- [Exercise directions] Show all lines containing "Security" from the data below.

(Collected data)
□ □ □ □

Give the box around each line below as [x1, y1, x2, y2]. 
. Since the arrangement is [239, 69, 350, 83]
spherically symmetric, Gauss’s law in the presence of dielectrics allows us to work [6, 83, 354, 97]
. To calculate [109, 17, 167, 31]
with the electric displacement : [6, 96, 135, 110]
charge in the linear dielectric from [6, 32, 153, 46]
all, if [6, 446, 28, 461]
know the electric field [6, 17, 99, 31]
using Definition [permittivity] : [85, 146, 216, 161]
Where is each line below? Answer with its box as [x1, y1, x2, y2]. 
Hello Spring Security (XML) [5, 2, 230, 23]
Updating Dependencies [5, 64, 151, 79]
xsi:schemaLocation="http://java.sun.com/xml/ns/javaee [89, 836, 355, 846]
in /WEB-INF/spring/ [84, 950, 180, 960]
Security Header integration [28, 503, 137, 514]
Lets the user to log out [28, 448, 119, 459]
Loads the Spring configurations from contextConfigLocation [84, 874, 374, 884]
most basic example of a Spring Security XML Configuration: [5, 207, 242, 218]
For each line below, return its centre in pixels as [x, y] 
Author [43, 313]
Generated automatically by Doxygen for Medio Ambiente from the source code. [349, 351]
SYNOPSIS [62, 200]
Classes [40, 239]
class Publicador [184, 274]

□ □ □ □

- [Solution for this task]
Hello Spring Security (XML) [5, 2, 230, 23]
Security Header integration [28, 503, 137, 514]
most basic example of a Spring Security XML Configuration: [5, 207, 242, 218]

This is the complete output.